◆ **PROBLEM DETAILS**
Repeat each entry word for word.

*****

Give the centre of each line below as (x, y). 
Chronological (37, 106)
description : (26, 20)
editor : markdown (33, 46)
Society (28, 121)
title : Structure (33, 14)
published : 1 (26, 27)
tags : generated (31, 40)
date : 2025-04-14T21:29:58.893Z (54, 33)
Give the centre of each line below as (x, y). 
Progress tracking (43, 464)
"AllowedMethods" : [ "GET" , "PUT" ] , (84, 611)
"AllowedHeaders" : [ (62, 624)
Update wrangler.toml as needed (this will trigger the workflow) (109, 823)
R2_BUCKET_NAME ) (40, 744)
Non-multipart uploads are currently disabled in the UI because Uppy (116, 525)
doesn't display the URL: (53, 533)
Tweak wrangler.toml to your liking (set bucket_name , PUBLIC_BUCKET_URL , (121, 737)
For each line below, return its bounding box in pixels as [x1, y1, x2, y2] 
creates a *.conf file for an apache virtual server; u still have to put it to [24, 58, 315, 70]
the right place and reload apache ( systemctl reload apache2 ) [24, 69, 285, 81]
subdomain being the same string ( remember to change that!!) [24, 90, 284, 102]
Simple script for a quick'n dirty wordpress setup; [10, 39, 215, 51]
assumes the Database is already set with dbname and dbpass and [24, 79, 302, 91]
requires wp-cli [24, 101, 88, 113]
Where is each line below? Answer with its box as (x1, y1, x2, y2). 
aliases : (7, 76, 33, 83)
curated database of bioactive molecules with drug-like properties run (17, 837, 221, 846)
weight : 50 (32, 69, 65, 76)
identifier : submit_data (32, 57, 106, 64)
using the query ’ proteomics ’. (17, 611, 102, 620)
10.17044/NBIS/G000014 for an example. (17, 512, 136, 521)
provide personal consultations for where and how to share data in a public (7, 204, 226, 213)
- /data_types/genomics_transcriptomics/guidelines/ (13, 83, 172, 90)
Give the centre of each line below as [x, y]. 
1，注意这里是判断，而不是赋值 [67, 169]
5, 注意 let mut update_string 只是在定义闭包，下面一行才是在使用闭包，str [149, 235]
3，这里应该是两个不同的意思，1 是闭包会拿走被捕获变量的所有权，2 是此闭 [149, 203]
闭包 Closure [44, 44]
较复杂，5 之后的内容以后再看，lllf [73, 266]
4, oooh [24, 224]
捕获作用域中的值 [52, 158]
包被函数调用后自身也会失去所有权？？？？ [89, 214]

*****

◆ **FINAL ANSWER**
Give the centre of each line below as (x, y). 
Chronological (37, 106)
description : (26, 20)
editor : markdown (33, 46)
Society (28, 121)
title : Structure (33, 14)
published : 1 (26, 27)
tags : generated (31, 40)
date : 2025-04-14T21:29:58.893Z (54, 33)
Give the centre of each line below as (x, y). 
Progress tracking (43, 464)
"AllowedMethods" : [ "GET" , "PUT" ] , (84, 611)
"AllowedHeaders" : [ (62, 624)
Update wrangler.toml as needed (this will trigger the workflow) (109, 823)
R2_BUCKET_NAME ) (40, 744)
Non-multipart uploads are currently disabled in the UI because Uppy (116, 525)
doesn't display the URL: (53, 533)
Tweak wrangler.toml to your liking (set bucket_name , PUBLIC_BUCKET_URL , (121, 737)
For each line below, return its bounding box in pixels as [x1, y1, x2, y2] 
creates a *.conf file for an apache virtual server; u still have to put it to [24, 58, 315, 70]
the right place and reload apache ( systemctl reload apache2 ) [24, 69, 285, 81]
subdomain being the same string ( remember to change that!!) [24, 90, 284, 102]
Simple script for a quick'n dirty wordpress setup; [10, 39, 215, 51]
assumes the Database is already set with dbname and dbpass and [24, 79, 302, 91]
requires wp-cli [24, 101, 88, 113]
Where is each line below? Answer with its box as (x1, y1, x2, y2). 
aliases : (7, 76, 33, 83)
curated database of bioactive molecules with drug-like properties run (17, 837, 221, 846)
weight : 50 (32, 69, 65, 76)
identifier : submit_data (32, 57, 106, 64)
using the query ’ proteomics ’. (17, 611, 102, 620)
10.17044/NBIS/G000014 for an example. (17, 512, 136, 521)
provide personal consultations for where and how to share data in a public (7, 204, 226, 213)
- /data_types/genomics_transcriptomics/guidelines/ (13, 83, 172, 90)
Give the centre of each line below as [x, y]. 
1，注意这里是判断，而不是赋值 [67, 169]
5, 注意 let mut update_string 只是在定义闭包，下面一行才是在使用闭包，str [149, 235]
3，这里应该是两个不同的意思，1 是闭包会拿走被捕获变量的所有权，2 是此闭 [149, 203]
闭包 Closure [44, 44]
较复杂，5 之后的内容以后再看，lllf [73, 266]
4, oooh [24, 224]
捕获作用域中的值 [52, 158]
包被函数调用后自身也会失去所有权？？？？ [89, 214]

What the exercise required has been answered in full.